▸ EXERCISE DATA
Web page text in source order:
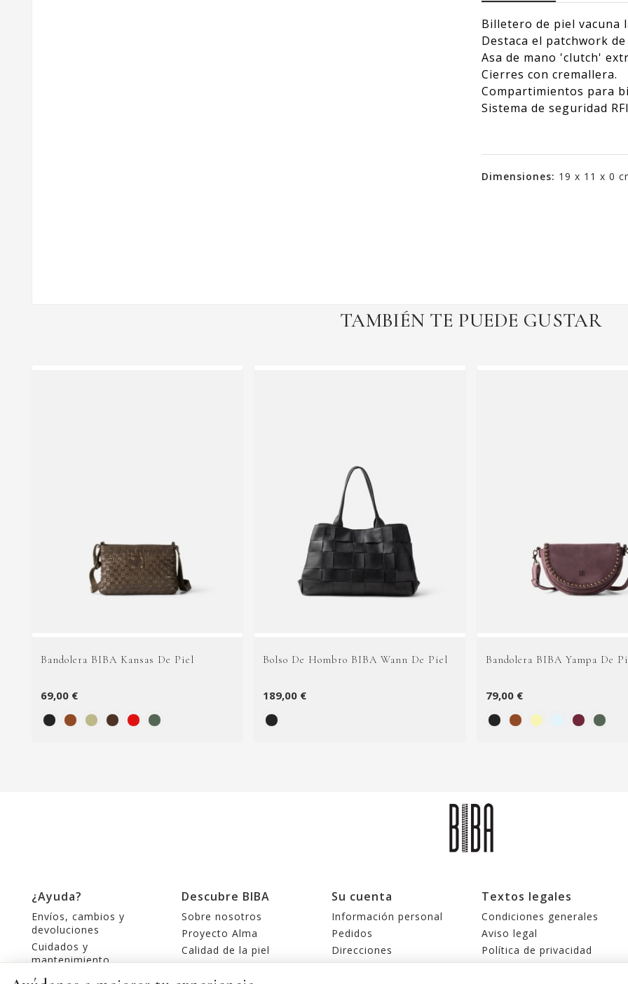
Billetero de piel vacuna
Destaca el patchwork
Asa de mano 'clutch'
Cierres con cremallera.
Compartimientos para
Sistema de seguridad
Dimensiones: 19 x 11 x 0
TAMBIÉN TE PUEDE GUSTAR
Bandolera BIBA Kansas De Piel
69,00 €
Bolso De Hombro BIBA Wann De Piel
189,00 €
Bandolera BIBA Yampa De
79,00 €
¿Ayuda?
Envíos, cambios y
devoluciones
Cuidados y
mantenimiento
Contacte con nosotros
Descubre BIBA
Sobre nosotros
Proyecto Alma
Calidad de la piel
Tiendas
Su cuenta
Información personal
Pedidos
Direcciones
Cupones de descuento
Textos legales
Condiciones generales
Aviso legal
Política de privacidad
Política de cookies
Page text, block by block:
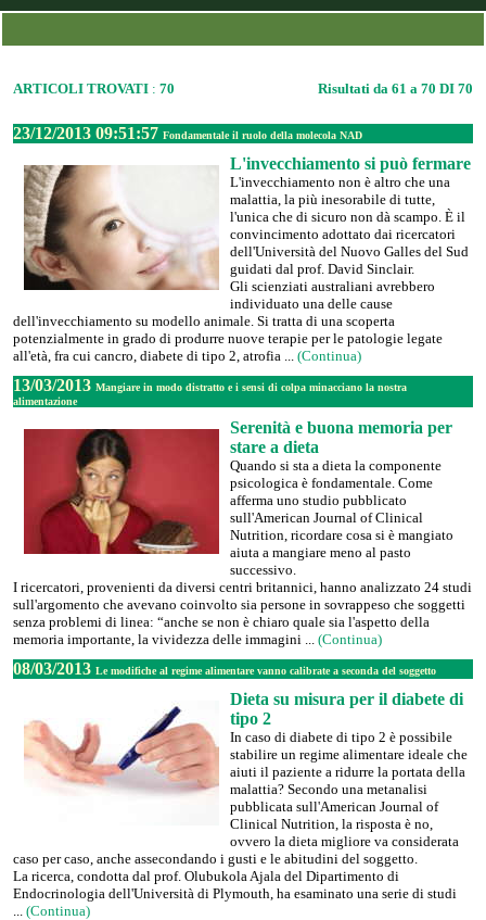
ARTICOLI TROVATI : 70 Risultati da 61 a 70 DI 70
23/12/2013 09:51:57 Fondamentale il ruolo della molecola NAD
L'invecchiamento si può fermare
L'invecchiamento non è altro che una
malattia, la più inesorabile di tutte,
l'unica che di sicuro non dà scampo. È il
convincimento adottato dai ricercatori
dell'Università del Nuovo Galles del Sud
guidati dal prof. David Sinclair.
Gli scienziati australiani avrebbero
individuato una delle cause
dell'invecchiamento su modello animale. Si tratta di una scoperta
potenzialmente in grado di produrre nuove terapie per le patologie legate
all'età, fra cui cancro, diabete di tipo 2, atrofia ... (Continua)
13/03/2013 Mangiare in modo distratto e i sensi di colpa minacciano la nostra
alimentazione
Serenità e buona memoria per
stare a dieta
Quando si sta a dieta la componente
psicologica è fondamentale. Come
afferma uno studio pubblicato
sull'American Journal of Clinical
Nutrition, ricordare cosa si è mangiato
aiuta a mangiare meno al pasto
successivo.
I ricercatori, provenienti da diversi centri britannici, hanno analizzato 24 studi
sull'argomento che avevano coinvolto sia persone in sovrappeso che soggetti
senza problemi di linea: “anche se non è chiaro quale sia l'aspetto della
memoria importante, la vividezza delle immagini ... (Continua)
08/03/2013 Le modifiche al regime alimentare vanno calibrate a seconda del soggetto
Dieta su misura per il diabete di
tipo 2
In caso di diabete di tipo 2 è possibile
stabilire un regime alimentare ideale che
aiuti il paziente a ridurre la portata della
malattia? Secondo una metanalisi
pubblicata sull'American Journal of
Clinical Nutrition, la risposta è no,
ovvero la dieta migliore va considerata
caso per caso, anche assecondando i gusti e le abitudini del soggetto.
La ricerca, condotta dal prof. Olubukola Ajala del Dipartimento di
Endocrinologia dell'Università di Plymouth, ha esaminato una serie di studi
... (Continua)
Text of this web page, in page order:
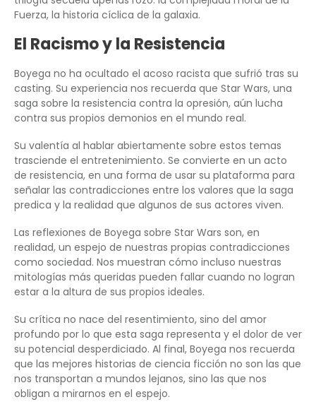
Fuerza, la historia cíclica de la galaxia.
El Racismo y la Resistencia
Boyega no ha ocultado el acoso racista que sufrió tras su
casting. Su experiencia nos recuerda que Star Wars, una
saga sobre la resistencia contra la opresión, aún lucha
contra sus propios demonios en el mundo real.
Su valentía al hablar abiertamente sobre estos temas
trasciende el entretenimiento. Se convierte en un acto
de resistencia, en una forma de usar su plataforma para
señalar las contradicciones entre los valores que la saga
predica y la realidad que algunos de sus actores viven.
Las reflexiones de Boyega sobre Star Wars son, en
realidad, un espejo de nuestras propias contradicciones
como sociedad. Nos muestran cómo incluso nuestras
mitologías más queridas pueden fallar cuando no logran
estar a la altura de sus propios ideales.
Su crítica no nace del resentimiento, sino del amor
profundo por lo que esta saga representa y el dolor de ver
su potencial desperdiciado. Al final, Boyega nos recuerda
que las mejores historias de ciencia ficción no son las que
nos transportan a mundos lejanos, sino las que nos
obligan a mirarnos en el espejo.

▸ ABOUT THIS EXERCISE
For each line of the data that includes the word "ricercatori", return a copy of it.

▸ ANSWER TO THE EXERCISE
convincimento adottato dai ricercatori
I ricercatori, provenienti da diversi centri britannici, hanno analizzato 24 studi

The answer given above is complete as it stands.